▶ **Task description**
Taking the line with "This repo shows" as the first and the line with "Give the centre" as the last, set down the lines below exactly, pictures excluded.

▶ **Extracted material**
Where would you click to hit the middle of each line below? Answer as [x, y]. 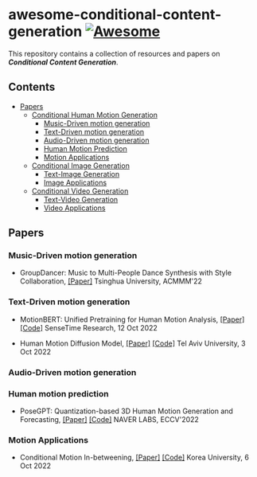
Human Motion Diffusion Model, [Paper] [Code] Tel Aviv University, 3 [132, 343]
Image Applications [75, 182]
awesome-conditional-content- [115, 15]
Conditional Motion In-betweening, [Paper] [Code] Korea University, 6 [134, 457]
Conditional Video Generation [80, 191]
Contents [32, 87]
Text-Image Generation [82, 174]
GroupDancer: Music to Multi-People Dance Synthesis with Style [126, 273]
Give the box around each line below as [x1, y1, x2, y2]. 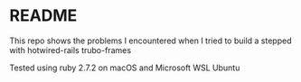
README [9, 5, 78, 26]
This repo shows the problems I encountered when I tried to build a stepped [9, 35, 292, 46]
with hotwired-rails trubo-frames [9, 44, 132, 55]
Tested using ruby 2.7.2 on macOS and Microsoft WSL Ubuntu [9, 62, 240, 73]
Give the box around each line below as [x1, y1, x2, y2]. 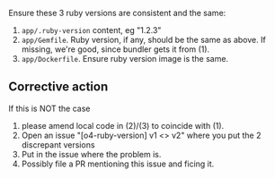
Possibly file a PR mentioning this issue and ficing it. [21, 158, 215, 169]
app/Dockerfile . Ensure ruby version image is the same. [21, 54, 229, 64]
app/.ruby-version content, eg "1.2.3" [21, 25, 162, 35]
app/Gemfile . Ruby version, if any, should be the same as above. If [21, 35, 266, 45]
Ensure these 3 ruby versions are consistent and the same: [8, 8, 226, 18]
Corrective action [8, 80, 109, 95]
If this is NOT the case [8, 103, 91, 114]
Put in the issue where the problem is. [21, 148, 162, 159]
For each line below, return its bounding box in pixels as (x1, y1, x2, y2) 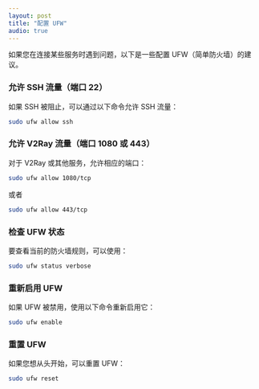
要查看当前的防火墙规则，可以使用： (8, 246, 128, 256)
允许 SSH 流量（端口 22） (8, 82, 107, 93)
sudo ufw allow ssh (8, 117, 74, 125)
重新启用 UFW (8, 282, 63, 293)
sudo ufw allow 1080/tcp (8, 174, 91, 182)
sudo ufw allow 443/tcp (8, 206, 88, 214)
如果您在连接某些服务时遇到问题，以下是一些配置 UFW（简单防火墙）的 (8, 50, 245, 59)
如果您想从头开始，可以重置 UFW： (8, 358, 126, 368)
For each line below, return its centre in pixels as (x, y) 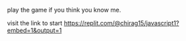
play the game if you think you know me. (64, 10)
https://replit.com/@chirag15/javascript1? (122, 23)
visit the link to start (35, 23)
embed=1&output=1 (35, 30)
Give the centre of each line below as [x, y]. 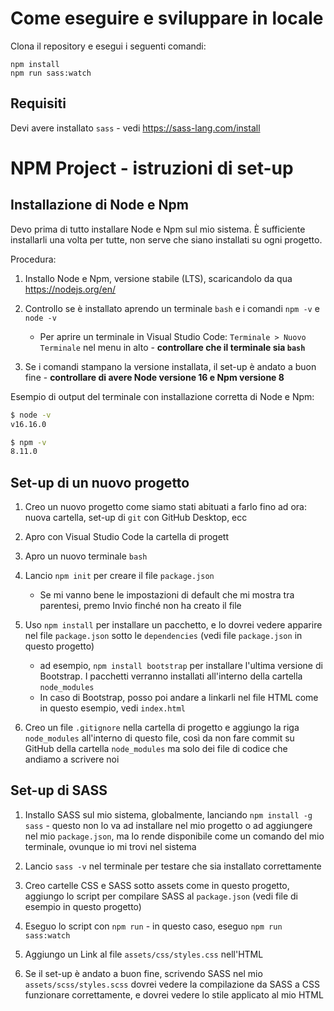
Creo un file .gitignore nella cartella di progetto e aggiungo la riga [162, 728]
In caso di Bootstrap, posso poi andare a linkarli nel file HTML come [179, 698]
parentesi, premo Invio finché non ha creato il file [140, 606]
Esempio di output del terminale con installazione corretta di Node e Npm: [162, 396]
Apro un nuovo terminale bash [86, 556]
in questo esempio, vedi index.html [112, 708]
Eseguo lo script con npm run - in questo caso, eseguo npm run [153, 926]
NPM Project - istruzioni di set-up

▶ **Output of the task**
This repo shows the problems I encountered when I tried to build a stepped [9, 35, 292, 46]
with hotwired-rails trubo-frames [9, 44, 132, 55]
Tested using ruby 2.7.2 on macOS and Microsoft WSL Ubuntu [9, 62, 240, 73]
Give the box around each line below as [x1, y1, x2, y2]. 
Possibly file a PR mentioning this issue and ficing it. [21, 158, 215, 169]
app/Dockerfile . Ensure ruby version image is the same. [21, 54, 229, 64]
app/.ruby-version content, eg "1.2.3" [21, 25, 162, 35]
app/Gemfile . Ruby version, if any, should be the same as above. If [21, 35, 266, 45]
Ensure these 3 ruby versions are consistent and the same: [8, 8, 226, 18]
Corrective action [8, 80, 109, 95]
If this is NOT the case [8, 103, 91, 114]
Put in the issue where the problem is. [21, 148, 162, 159]
For each line below, return its bounding box in pixels as (x1, y1, x2, y2) 
要查看当前的防火墙规则，可以使用： (8, 246, 128, 256)
允许 SSH 流量（端口 22） (8, 82, 107, 93)
sudo ufw allow ssh (8, 117, 74, 125)
重新启用 UFW (8, 282, 63, 293)
sudo ufw allow 1080/tcp (8, 174, 91, 182)
sudo ufw allow 443/tcp (8, 206, 88, 214)
如果您在连接某些服务时遇到问题，以下是一些配置 UFW（简单防火墙）的 (8, 50, 245, 59)
如果您想从头开始，可以重置 UFW： (8, 358, 126, 368)
For each line below, return its centre in pixels as (x, y) 
play the game if you think you know me. (64, 10)
https://replit.com/@chirag15/javascript1? (122, 23)
visit the link to start (35, 23)
embed=1&output=1 (35, 30)
Give the centre of each line below as [x, y]. 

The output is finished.